Fix Version/s: None
Sprint:AP F20-4 (September), AP F20-5 (October)
Ingesting HiTS2015 takes a very long time in Gen 3; after 30 minutes on lsst-devl01, it had not yet finished the preliminary import used to create an independent repository. This is unexpected, since of the affected datasets (calibs, crosstalk, defects, refcats, templates), only templates should scale up in size with the overall dataset size, and only defects and refcats should require file copies. For comparison, the entire import of CI-HiTS2015 takes 30 seconds.
Run tests comparing the current Gen 2 and Gen 3 behavior to confirm whether the latter is much slower. If so, track down the cause.
The 160 million calls to the hash updater rather than ~ 12 million is very concerning to me. It suggests that there are some cases where this line goes completely haywire. https://github.com/lsst/daf_butler/blob/master/python/lsst/daf/butler/datastores/fileLikeDatastore.py#L1481 That is concerning so maybe it should be reorganized (although this is a very common approach). Maybe weird things happen over mounted file systems where you ask for 8kB of data but you get a lot less?
Forcing checksum to be false in a datastore config seems fine.
Fundamentally, when read() says it can read at most N bytes I've never actually seen it do that in real life (apart from when reading the final part of a file). It seems like in this case it is mostly returning far fewer bytes per read call so it seems like we can't do anything about that.

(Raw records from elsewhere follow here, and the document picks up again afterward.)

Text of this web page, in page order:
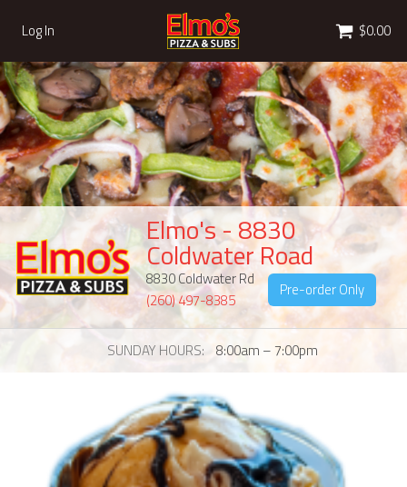
Log In Cart $0.00
Elmo's - 8830
Coldwater Road
8830 Coldwater Rd
(260) 497-8385
Pre-order Only
SUNDAY HOURS 8:00am – 7:00pm
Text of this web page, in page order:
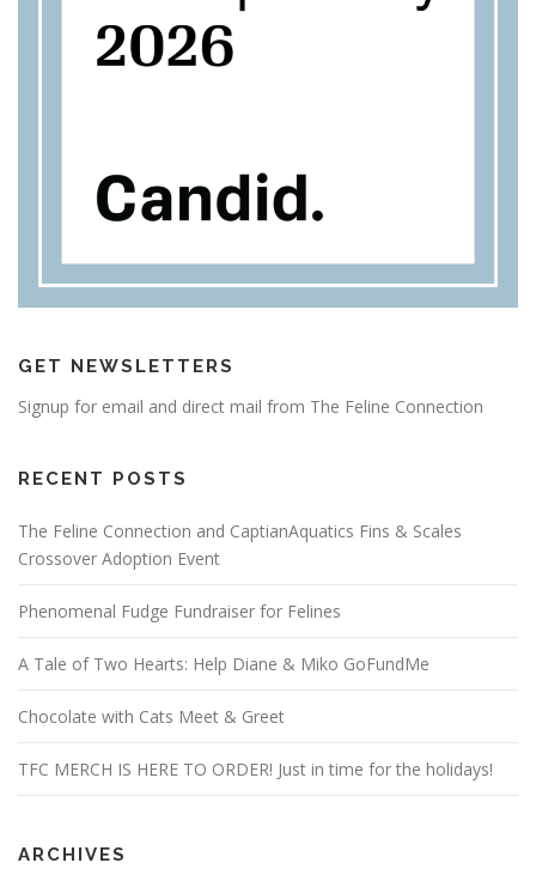
GET NEWSLETTERS
Signup for email and direct mail from The Feline Connection
RECENT POSTS
The Feline Connection and CaptianAquatics Fins & Scales
Crossover Adoption Event
Phenomenal Fudge Fundraiser for Felines
A Tale of Two Hearts: Help Diane & Miko GoFundMe
Chocolate with Cats Meet & Greet
TFC MERCH IS HERE TO ORDER! Just in time for the holidays!
ARCHIVES
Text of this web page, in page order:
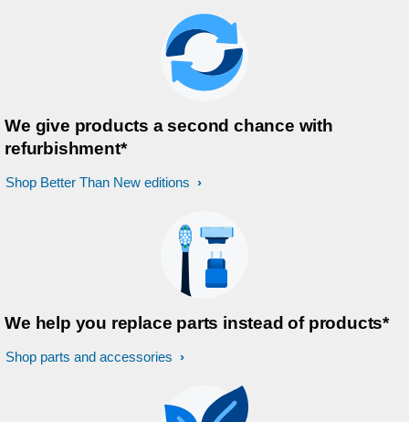
We give products a second chance with
refurbishment*
Shop Better Than New editions
We help you replace parts instead of products*
Shop parts and accessories
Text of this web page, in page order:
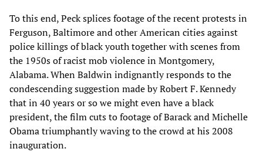
To this end, Peck splices footage of the recent protests in
Ferguson, Baltimore and other American cities against
police killings of black youth together with scenes from
the 1950s of racist mob violence in Montgomery,
Alabama. When Baldwin indignantly responds to the
condescending suggestion made by Robert F. Kennedy
that in 40 years or so we might even have a black
president, the film cuts to footage of Barack and Michelle
Obama triumphantly waving to the crowd at his 2008
inauguration.
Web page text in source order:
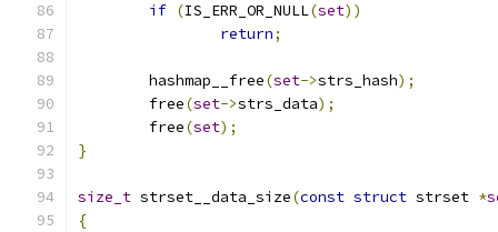
if (IS_ERR_OR_NULL(set))
return;
	hashmap__free
(set->strs_hash);
	free
(set->strs_data);
	free
(set);
}
size_t strset__data_size(const struct strset *
{
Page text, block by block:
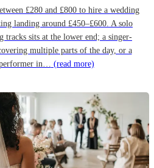
£280 and £800 to hire a wedding
landing around £450–£600. A solo
tracks sits at the lower end; a singer-
multiple parts of the day, or a
in… (read more)
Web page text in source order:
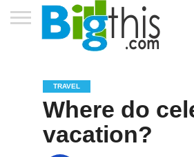
TRAVEL
Where do
vacation?
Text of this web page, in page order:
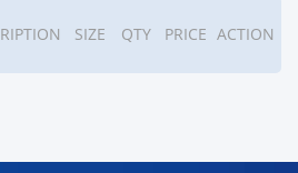
SIZE QTY PRICE ACTION
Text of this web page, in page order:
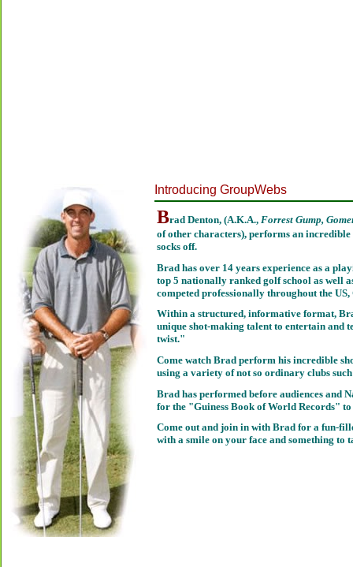
Introducing GroupWebs
Brad Denton, (A.K.A., Forrest Gump,
of other characters), performs an
socks off.
Brad has over 14 years experience as a
top 5 nationally ranked golf school as well
competed professionally throughout the
Within a structured, informative format,
unique shot-making talent to entertain and
twist."
Come watch Brad perform his incredible
using a variety of not so ordinary clubs
Brad has performed before audiences and
for the "Guiness Book of World Records"
Come out and join in with Brad for a fun-
with a smile on your face and something to
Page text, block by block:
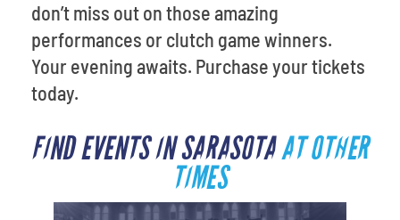
don’t miss out on those amazing
performances or clutch game winners.
Your evening awaits. Purchase your tickets
today.
FIND EVENTS IN SARASOTAAT OTHER
TIMES
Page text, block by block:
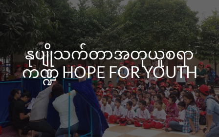
နုပျိုသက်တာအတုယူစရာ
ကဏ္ဍ HOPE FOR YOUTH
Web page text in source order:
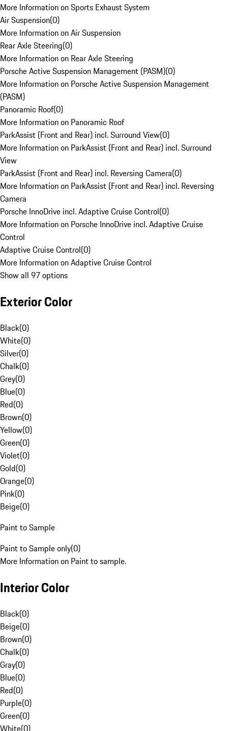
More Information on Sports Exhaust System
Air Suspension(0)
More Information on Air Suspension
Rear Axle Steering(0)
More Information on Rear Axle Steering
Porsche Active Suspension Management (PASM)(0)
More Information on Porsche Active Suspension Management
(PASM)
Panoramic Roof(0)
More Information on Panoramic Roof
ParkAssist (Front and Rear) incl. Surround View(0)
More Information on ParkAssist (Front and Rear) incl. Surround
View
ParkAssist (Front and Rear) incl. Reversing Camera(0)
More Information on ParkAssist (Front and Rear) incl. Reversing
Camera
Porsche InnoDrive incl. Adaptive Cruise Control(0)
More Information on Porsche InnoDrive incl. Adaptive Cruise
Control
Adaptive Cruise Control(0)
More Information on Adaptive Cruise Control
Show all 97 options
Exterior Color
Black(0)
White(0)
Silver(0)
Chalk(0)
Grey(0)
Blue(0)
Red(0)
Brown(0)
Yellow(0)
Green(0)
Violet(0)
Gold(0)
Orange(0)
Pink(0)
Beige(0)
Paint to Sample
Paint to Sample only(0)
More Information on Paint to sample.
Interior Color
Black(0)
Beige(0)
Brown(0)
Chalk(0)
Gray(0)
Blue(0)
Red(0)
Purple(0)
Green(0)
White(0)
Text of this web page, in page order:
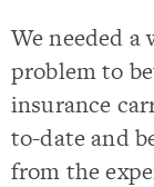
We needed
problem to
insurance
to-date and
from the
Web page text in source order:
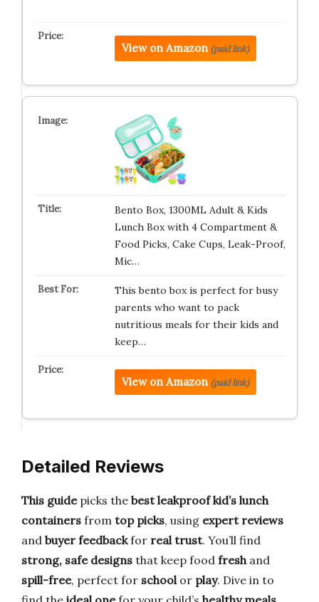
View on Amazon (paid link)
Bento Box, 1300ML Adult & Kids
Lunch Box with 4 Compartment &
Food Picks, Cake Cups, Leak-Proof,
Mic…
This bento box is perfect for busy
parents who want to pack
nutritious meals for their kids and
keep…
View on Amazon (paid link)
Detailed Reviews
This guidepicks the best leakproof kid’s lunch
containers from top picks, using expert reviews
and buyer feedbackfor real trust. You’ll find
strong, safe designs that keep food freshand
spill-free, perfect for schoolor play. Dive in to
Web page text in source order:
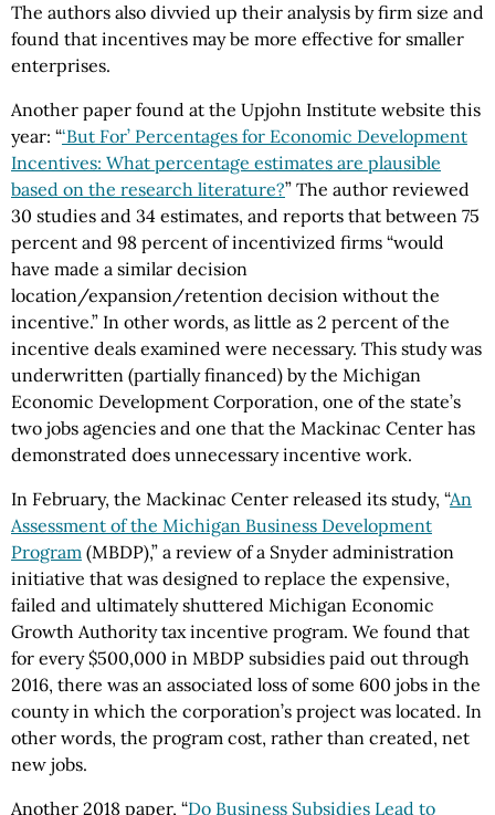
The authors also divvied up their analysis by firm size and
found that incentives may be more effective for smaller
enterprises.
Another paper found at the Upjohn Institute website this
year: “‘But For’ Percentages for Economic Development
Incentives: What percentage estimates are plausible
based on the research literature?” The author reviewed
30 studies and 34 estimates, and reports that between 75
percent and 98 percent of incentivized firms “would
have made a similar decision
location/expansion/retention decision without the
incentive.” In other words, as little as 2 percent of the
incentive deals examined were necessary. This study was
underwritten (partially financed) by the Michigan
Economic Development Corporation, one of the state’s
two jobs agencies and one that the Mackinac Center has
demonstrated does unnecessary incentive work.
In February, the Mackinac Center released its study, “An
Assessment of the Michigan Business Development
Program (MBDP),” a review of a Snyder administration
initiative that was designed to replace the expensive,
failed and ultimately shuttered Michigan Economic
Growth Authority tax incentive program. We found that
for every $500,000 in MBDP subsidies paid out through
2016, there was an associated loss of some 600 jobs in the
county in which the corporation’s project was located. In
other words, the program cost, rather than created, net
new jobs.
Another 2018 paper, “Do Business Subsidies Lead to
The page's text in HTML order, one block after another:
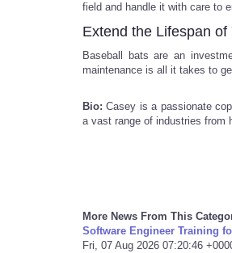
field and handle it with care to
Extend the Lifespan of
Baseball bats are an
maintenance is all it takes to
Bio:Casey is a passionate
a vast range of industries from
More News From This
Software Engineer Training
Fri, 07 Aug 2026 07:20:46
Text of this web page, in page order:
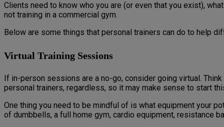
Clients need to know who you are (or even that you exist),
not training in a commercial gym.
Below are some things that personal trainers can do to help
Virtual Training Sessions
If in-person sessions are a no-go, consider going virtual.
personal trainers, regardless, so it may make sense to start
One thing you need to be mindful of is what equipment your
of dumbbells, a full home gym, cardio equipment, resistance

Can you take a look at the workaround, Tim Jenness? It's a 4-line change.
For the import step, we have 4795 files with a total of 50 GiB. Assuming efficient packing, this is 6.5 million 8-KiB chunks; inefficiency adds at most 1 chunk per file, which is negligible on this scale.
For the ingest step, we have 107 files with a total of 44 GiB. The same calculation gives 5.8 million 8-KiB chunks.
Thus, we expect 4902 calls to computeChecksum (observed) and 12.3 million calls to read and update (too low by an order of magnitude compared to 160 million).
I also don't understand why, if summing each chunk dominates the computation cost, the running time for import (45 minutes) is much larger than for ingest (2 minutes) – scaling closer to number of files than to number of chunks. The timings seem to include I/O overhead already, so that's not it.
In any case, if we're leaving the checksum code as-is, then I would like to enforce no checksums in the ap_verify code. Otherwise, if the default changes again it will cripple us on large runs.